Conformational Activation Promotes CRISPR-Cas12a Catalysis and Resetting of the Endonuclease Activity
Author(s) -
Stefano Stella,
Pablo Mesa,
Johannes Thomsen,
Bijoya Paul,
Pablo Alcón,
Simon B. Jensen,
Bhargav Saligram,
Matias E. Moses,
Nikos S. Hatzakis,
Guillermo Montoya
Publication year - 2018
Publication title -
cell
Language(s) - English
Resource type - Journals
SCImago Journal Rank - 26.304
H-Index - 776
eISSN - 1097-4172
pISSN - 0092-8674
DOI - 10.1016/j.cell.2018.10.045
Subject(s) - trans activating crrna , phosphodiester bond , endonuclease , crispr , förster resonance energy transfer , dna , biology , cleavage (geology) , cas9 , biophysics , rna , biochemistry , gene , fluorescence , paleontology , physics , quantum mechanics , fracture (geology)

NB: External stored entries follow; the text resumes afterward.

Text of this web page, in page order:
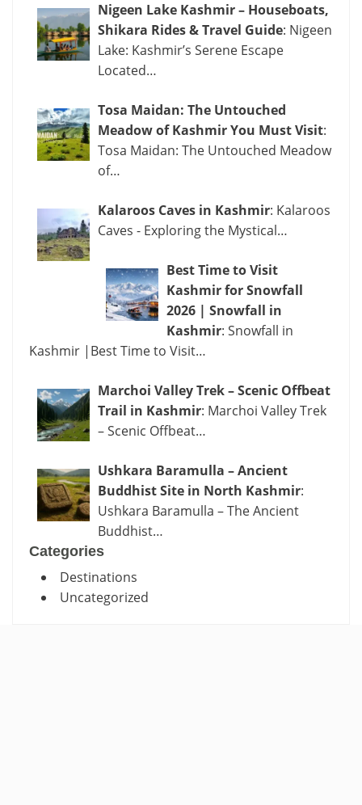
Nigeen Lake Kashmir – Houseboats,
Shikara Rides & Travel Guide: Nigeen
Lake: Kashmir’s Serene Escape
Located…
Tosa Maidan: The Untouched
Meadow of Kashmir You Must Visit:
Tosa Maidan: The Untouched Meadow
of…
Kalaroos Caves in Kashmir: Kalaroos
Caves - Exploring the Mystical…
Best Time to Visit
Kashmir for Snowfall
2026 | Snowfall in
Kashmir: Snowfall in
Kashmir |Best Time to Visit…
Marchoi Valley Trek – Scenic Offbeat
Trail in Kashmir: Marchoi Valley Trek
– Scenic Offbeat…
Ushkara Baramulla – Ancient
Buddhist Site in North Kashmir:
Ushkara Baramulla – The Ancient
Buddhist…
Categories
Destinations
Uncategorized

Cas12a, also known as Cpf1, is a type V-A CRISPR-Cas RNA-guided endonuclease that is used for genome editing based on its ability to generate specific dsDNA breaks. Here, we show cryo-EM structures of intermediates of the cleavage reaction, thus visualizing three protein regions that sense the crRNA-DNA hybrid assembly triggering the catalytic activation of Cas12a. Single-molecule FRET provides the thermodynamics and kinetics of the conformational activation leading to phosphodiester bond hydrolysis. These findings illustrate why Cas12a cuts its target DNA and unleashes unspecific cleavage activity, degrading ssDNA molecules after activation. In addition, we show that other crRNAs are able to displace the R-loop inside the protein after target DNA cleavage, terminating indiscriminate ssDNA degradation. We propose a model whereby the conformational activation of the enzyme results in indiscriminate ssDNA cleavage. The displacement of the R-loop by a new crRNA molecule will reset Cas12a specificity, targeting new DNAs.